Dataset records:
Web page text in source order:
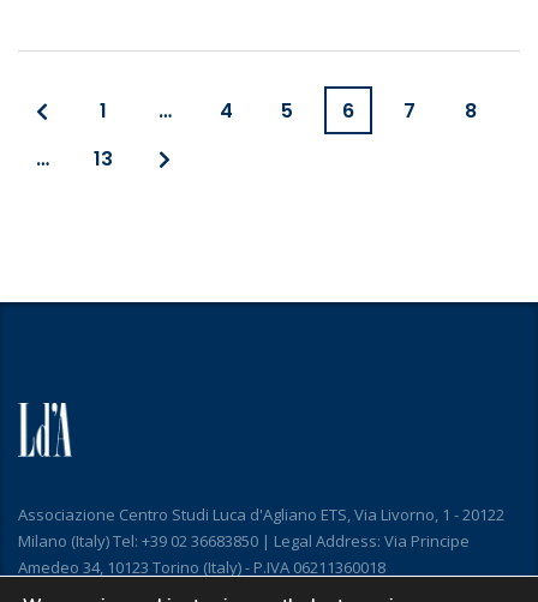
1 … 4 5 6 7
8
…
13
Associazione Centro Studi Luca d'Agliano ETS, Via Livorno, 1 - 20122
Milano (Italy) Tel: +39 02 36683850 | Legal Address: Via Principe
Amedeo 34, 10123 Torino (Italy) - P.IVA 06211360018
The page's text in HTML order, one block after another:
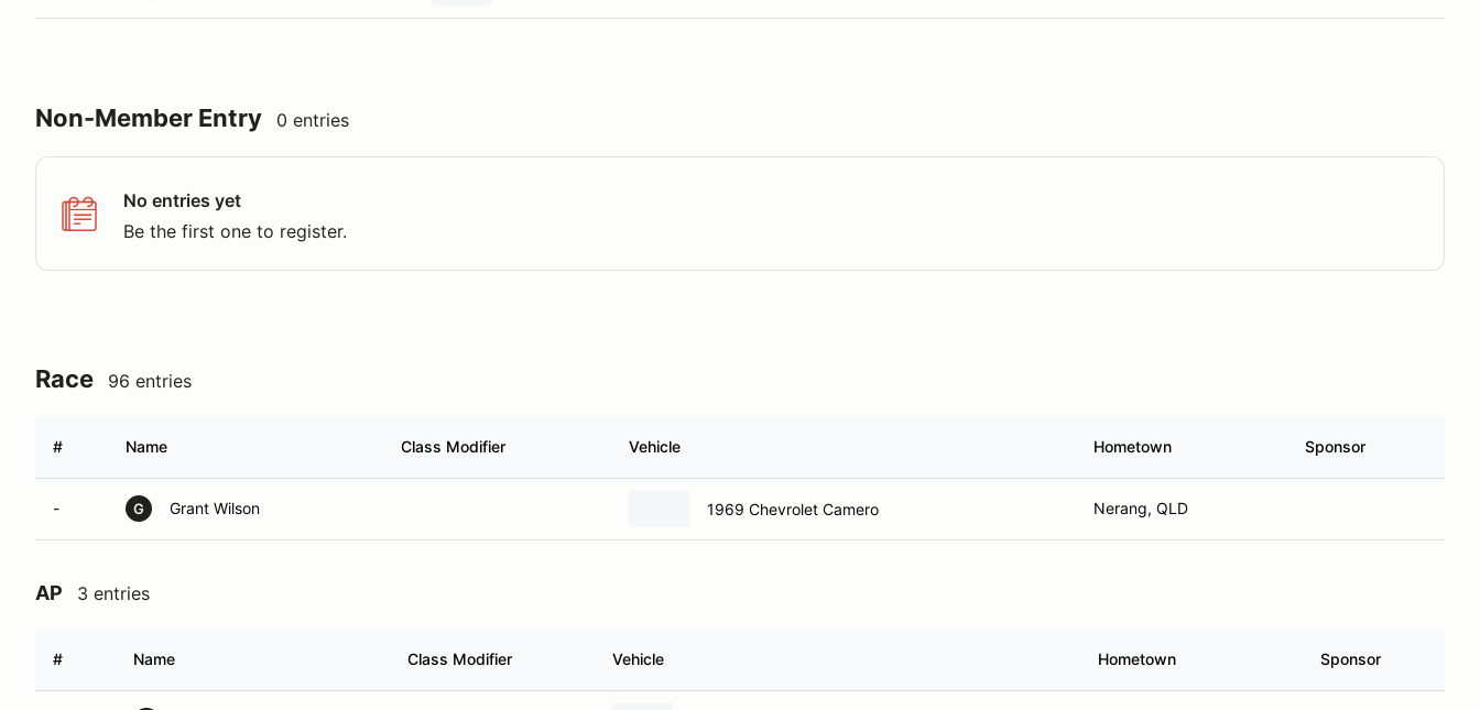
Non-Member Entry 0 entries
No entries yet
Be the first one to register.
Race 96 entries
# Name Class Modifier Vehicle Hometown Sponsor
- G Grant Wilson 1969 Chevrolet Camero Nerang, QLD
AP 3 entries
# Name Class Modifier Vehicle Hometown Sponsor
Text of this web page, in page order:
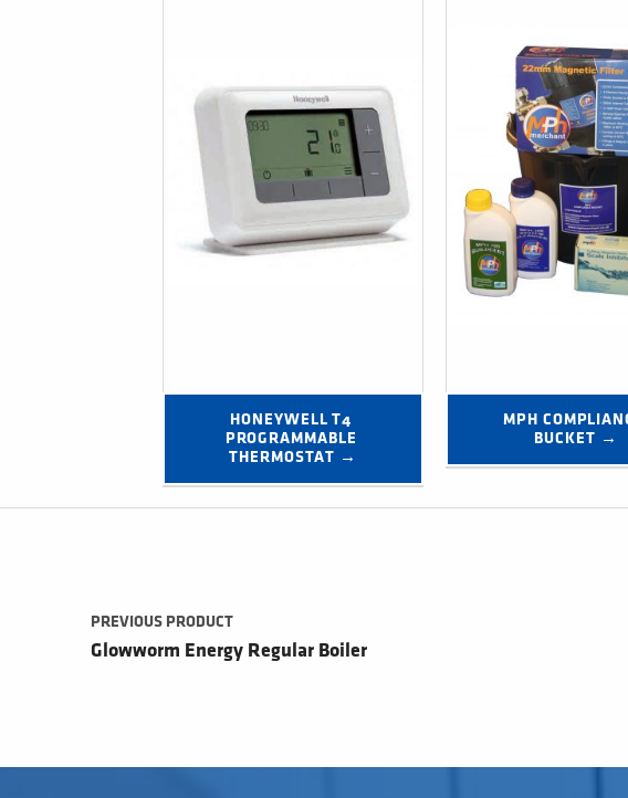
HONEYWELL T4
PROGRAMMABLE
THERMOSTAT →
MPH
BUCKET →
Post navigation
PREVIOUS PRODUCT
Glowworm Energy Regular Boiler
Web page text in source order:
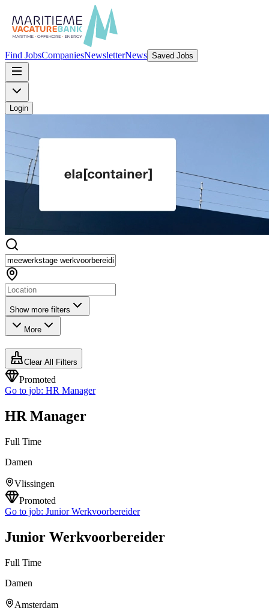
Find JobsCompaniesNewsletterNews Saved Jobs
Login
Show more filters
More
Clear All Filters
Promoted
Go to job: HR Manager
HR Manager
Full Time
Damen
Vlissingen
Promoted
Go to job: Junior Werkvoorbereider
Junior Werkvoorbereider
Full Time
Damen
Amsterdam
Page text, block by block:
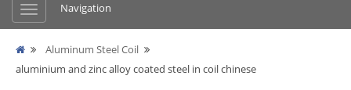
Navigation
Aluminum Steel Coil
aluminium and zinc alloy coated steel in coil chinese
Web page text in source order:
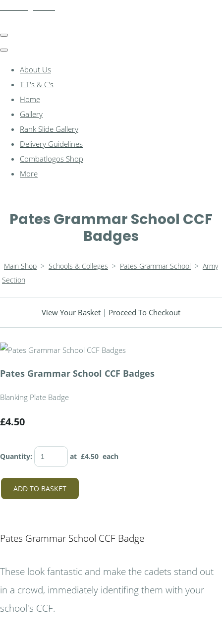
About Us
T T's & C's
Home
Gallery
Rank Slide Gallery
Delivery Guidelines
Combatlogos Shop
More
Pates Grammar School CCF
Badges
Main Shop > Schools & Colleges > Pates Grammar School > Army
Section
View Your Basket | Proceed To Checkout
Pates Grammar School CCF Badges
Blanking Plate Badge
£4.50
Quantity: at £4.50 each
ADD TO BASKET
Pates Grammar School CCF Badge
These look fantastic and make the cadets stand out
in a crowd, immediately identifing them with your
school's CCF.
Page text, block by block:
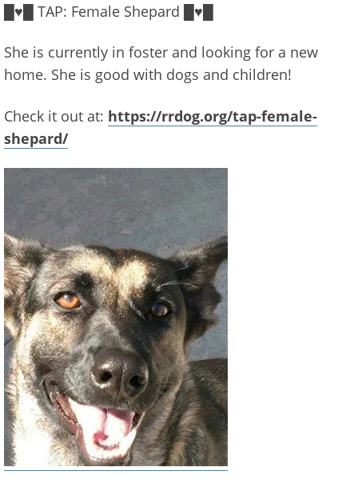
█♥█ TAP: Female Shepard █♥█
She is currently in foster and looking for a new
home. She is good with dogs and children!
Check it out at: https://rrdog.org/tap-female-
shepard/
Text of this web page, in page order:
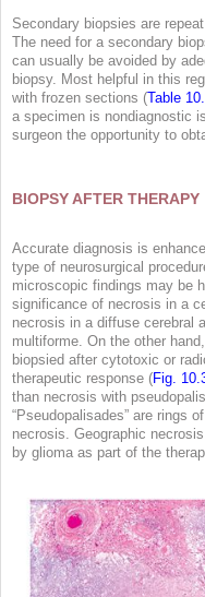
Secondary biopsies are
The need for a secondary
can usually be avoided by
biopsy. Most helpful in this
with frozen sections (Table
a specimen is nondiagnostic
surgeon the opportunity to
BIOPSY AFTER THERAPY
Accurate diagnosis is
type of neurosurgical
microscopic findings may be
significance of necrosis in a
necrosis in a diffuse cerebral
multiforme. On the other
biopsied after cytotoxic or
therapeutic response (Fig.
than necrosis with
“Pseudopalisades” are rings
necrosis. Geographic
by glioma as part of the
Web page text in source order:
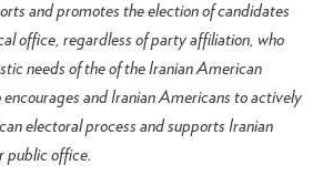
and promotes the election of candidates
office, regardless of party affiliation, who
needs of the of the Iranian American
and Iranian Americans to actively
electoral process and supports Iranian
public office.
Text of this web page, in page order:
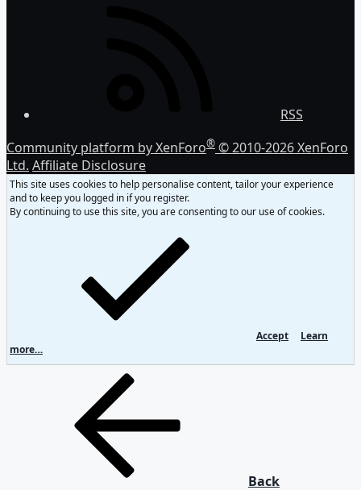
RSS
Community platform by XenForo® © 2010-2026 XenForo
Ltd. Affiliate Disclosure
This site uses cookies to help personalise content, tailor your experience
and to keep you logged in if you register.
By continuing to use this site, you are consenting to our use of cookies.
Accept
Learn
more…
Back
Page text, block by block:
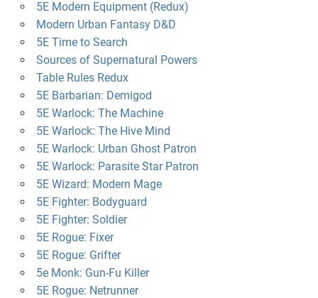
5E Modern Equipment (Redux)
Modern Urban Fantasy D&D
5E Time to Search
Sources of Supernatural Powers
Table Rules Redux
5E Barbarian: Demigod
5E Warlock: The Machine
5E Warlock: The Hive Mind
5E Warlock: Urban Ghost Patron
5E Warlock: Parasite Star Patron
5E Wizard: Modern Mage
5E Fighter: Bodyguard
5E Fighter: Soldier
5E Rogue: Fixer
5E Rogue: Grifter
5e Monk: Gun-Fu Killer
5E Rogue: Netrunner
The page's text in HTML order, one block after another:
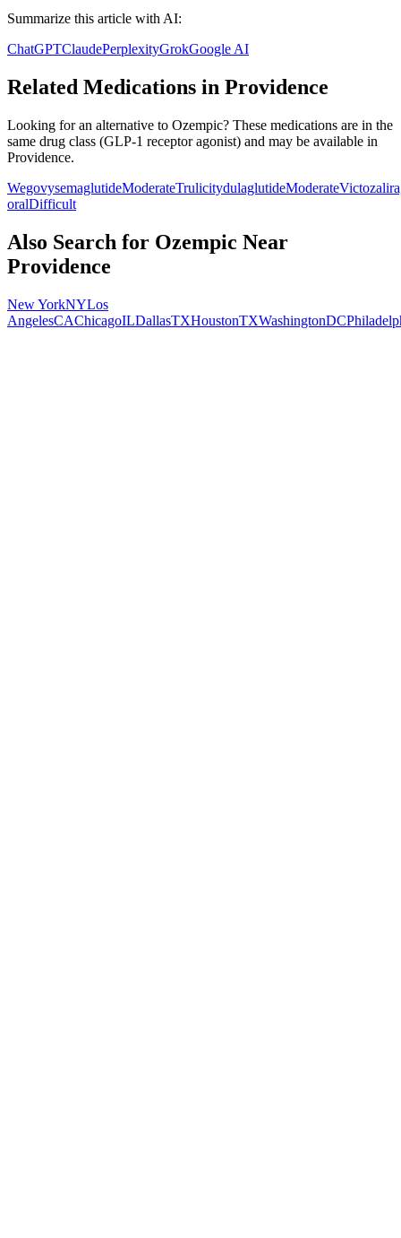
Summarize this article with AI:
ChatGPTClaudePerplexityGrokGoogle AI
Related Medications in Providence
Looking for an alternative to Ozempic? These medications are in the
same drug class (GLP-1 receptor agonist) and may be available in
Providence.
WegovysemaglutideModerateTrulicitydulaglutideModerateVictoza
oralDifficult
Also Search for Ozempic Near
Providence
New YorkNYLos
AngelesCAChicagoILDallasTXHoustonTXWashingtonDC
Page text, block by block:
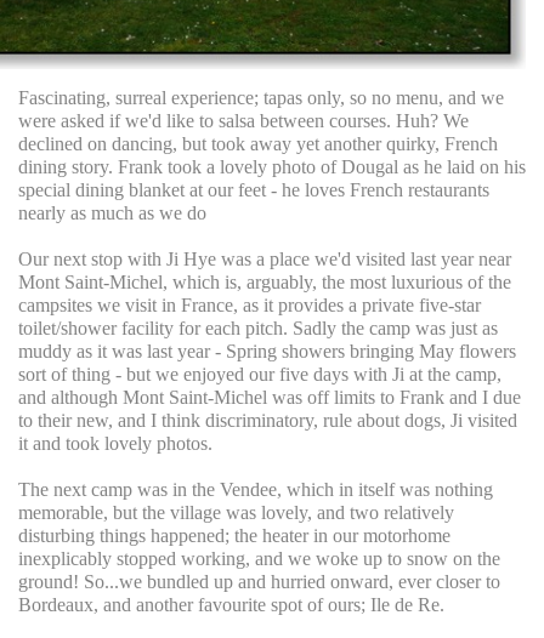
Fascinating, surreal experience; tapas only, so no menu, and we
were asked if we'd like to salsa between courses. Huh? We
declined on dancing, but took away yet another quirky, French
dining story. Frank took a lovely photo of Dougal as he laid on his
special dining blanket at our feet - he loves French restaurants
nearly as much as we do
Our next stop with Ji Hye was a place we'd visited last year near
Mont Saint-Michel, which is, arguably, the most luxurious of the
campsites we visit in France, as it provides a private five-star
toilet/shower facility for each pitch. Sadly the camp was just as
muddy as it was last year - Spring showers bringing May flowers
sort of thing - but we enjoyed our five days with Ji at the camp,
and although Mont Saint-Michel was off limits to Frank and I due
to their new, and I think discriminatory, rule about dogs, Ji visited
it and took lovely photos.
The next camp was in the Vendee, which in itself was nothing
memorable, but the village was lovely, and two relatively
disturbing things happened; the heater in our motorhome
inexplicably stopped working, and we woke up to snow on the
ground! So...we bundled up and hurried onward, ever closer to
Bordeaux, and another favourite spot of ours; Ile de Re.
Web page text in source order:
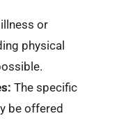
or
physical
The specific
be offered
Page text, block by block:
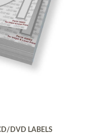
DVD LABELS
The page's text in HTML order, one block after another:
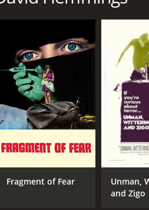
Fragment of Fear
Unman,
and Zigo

Task: Before you return the listing, strip out its pictures; all else must match exactly.

Answer to this problem:
Web page text in source order:
1 … 4 5 6 7
8
…
13
Associazione Centro Studi Luca d'Agliano ETS, Via Livorno, 1 - 20122
Milano (Italy) Tel: +39 02 36683850 | Legal Address: Via Principe
Amedeo 34, 10123 Torino (Italy) - P.IVA 06211360018
The page's text in HTML order, one block after another:
Non-Member Entry 0 entries
No entries yet
Be the first one to register.
Race 96 entries
# Name Class Modifier Vehicle Hometown Sponsor
- G Grant Wilson 1969 Chevrolet Camero Nerang, QLD
AP 3 entries
# Name Class Modifier Vehicle Hometown Sponsor
Text of this web page, in page order:
HONEYWELL T4
PROGRAMMABLE
THERMOSTAT →
MPH
BUCKET →
Post navigation
PREVIOUS PRODUCT
Glowworm Energy Regular Boiler
Web page text in source order:
Find JobsCompaniesNewsletterNews Saved Jobs
Login
Show more filters
More
Clear All Filters
Promoted
Go to job: HR Manager
HR Manager
Full Time
Damen
Vlissingen
Promoted
Go to job: Junior Werkvoorbereider
Junior Werkvoorbereider
Full Time
Damen
Amsterdam
Page text, block by block:
Navigation
Aluminum Steel Coil
aluminium and zinc alloy coated steel in coil chinese
Web page text in source order:
About Us
T T's & C's
Home
Gallery
Rank Slide Gallery
Delivery Guidelines
Combatlogos Shop
More
Pates Grammar School CCF
Badges
Main Shop > Schools & Colleges > Pates Grammar School > Army
Section
View Your Basket | Proceed To Checkout
Pates Grammar School CCF Badges
Blanking Plate Badge
£4.50
Quantity: at £4.50 each
ADD TO BASKET
Pates Grammar School CCF Badge
These look fantastic and make the cadets stand out
in a crowd, immediately identifing them with your
school's CCF.
Page text, block by block:
█♥█ TAP: Female Shepard █♥█
She is currently in foster and looking for a new
home. She is good with dogs and children!
Check it out at: https://rrdog.org/tap-female-
shepard/
Text of this web page, in page order:
Secondary biopsies are
The need for a secondary
can usually be avoided by
biopsy. Most helpful in this
with frozen sections (Table
a specimen is nondiagnostic
surgeon the opportunity to
BIOPSY AFTER THERAPY
Accurate diagnosis is
type of neurosurgical
microscopic findings may be
significance of necrosis in a
necrosis in a diffuse cerebral
multiforme. On the other
biopsied after cytotoxic or
therapeutic response (Fig.
than necrosis with
“Pseudopalisades” are rings
necrosis. Geographic
by glioma as part of the
Web page text in source order:
and promotes the election of candidates
office, regardless of party affiliation, who
needs of the of the Iranian American
and Iranian Americans to actively
electoral process and supports Iranian
public office.
Text of this web page, in page order:
RSS
Community platform by XenForo® © 2010-2026 XenForo
Ltd. Affiliate Disclosure
This site uses cookies to help personalise content, tailor your experience
and to keep you logged in if you register.
By continuing to use this site, you are consenting to our use of cookies.
Accept
Learn
more…
Back
Page text, block by block:
5E Modern Equipment (Redux)
Modern Urban Fantasy D&D
5E Time to Search
Sources of Supernatural Powers
Table Rules Redux
5E Barbarian: Demigod
5E Warlock: The Machine
5E Warlock: The Hive Mind
5E Warlock: Urban Ghost Patron
5E Warlock: Parasite Star Patron
5E Wizard: Modern Mage
5E Fighter: Bodyguard
5E Fighter: Soldier
5E Rogue: Fixer
5E Rogue: Grifter
5e Monk: Gun-Fu Killer
5E Rogue: Netrunner
The page's text in HTML order, one block after another:
Summarize this article with AI:
ChatGPTClaudePerplexityGrokGoogle AI
Related Medications in Providence
Looking for an alternative to Ozempic? These medications are in the
same drug class (GLP-1 receptor agonist) and may be available in
Providence.
WegovysemaglutideModerateTrulicitydulaglutideModerateVictoza
oralDifficult
Also Search for Ozempic Near
Providence
New YorkNYLos
AngelesCAChicagoILDallasTXHoustonTXWashingtonDC
Page text, block by block:
Fascinating, surreal experience; tapas only, so no menu, and we
were asked if we'd like to salsa between courses. Huh? We
declined on dancing, but took away yet another quirky, French
dining story. Frank took a lovely photo of Dougal as he laid on his
special dining blanket at our feet - he loves French restaurants
nearly as much as we do
Our next stop with Ji Hye was a place we'd visited last year near
Mont Saint-Michel, which is, arguably, the most luxurious of the
campsites we visit in France, as it provides a private five-star
toilet/shower facility for each pitch. Sadly the camp was just as
muddy as it was last year - Spring showers bringing May flowers
sort of thing - but we enjoyed our five days with Ji at the camp,
and although Mont Saint-Michel was off limits to Frank and I due
to their new, and I think discriminatory, rule about dogs, Ji visited
it and took lovely photos.
The next camp was in the Vendee, which in itself was nothing
memorable, but the village was lovely, and two relatively
disturbing things happened; the heater in our motorhome
inexplicably stopped working, and we woke up to snow on the
ground! So...we bundled up and hurried onward, ever closer to
Bordeaux, and another favourite spot of ours; Ile de Re.
Web page text in source order:
or
physical
The specific
be offered
Page text, block by block:
DVD LABELS
The page's text in HTML order, one block after another:
Fragment of Fear
Unman,
and Zigo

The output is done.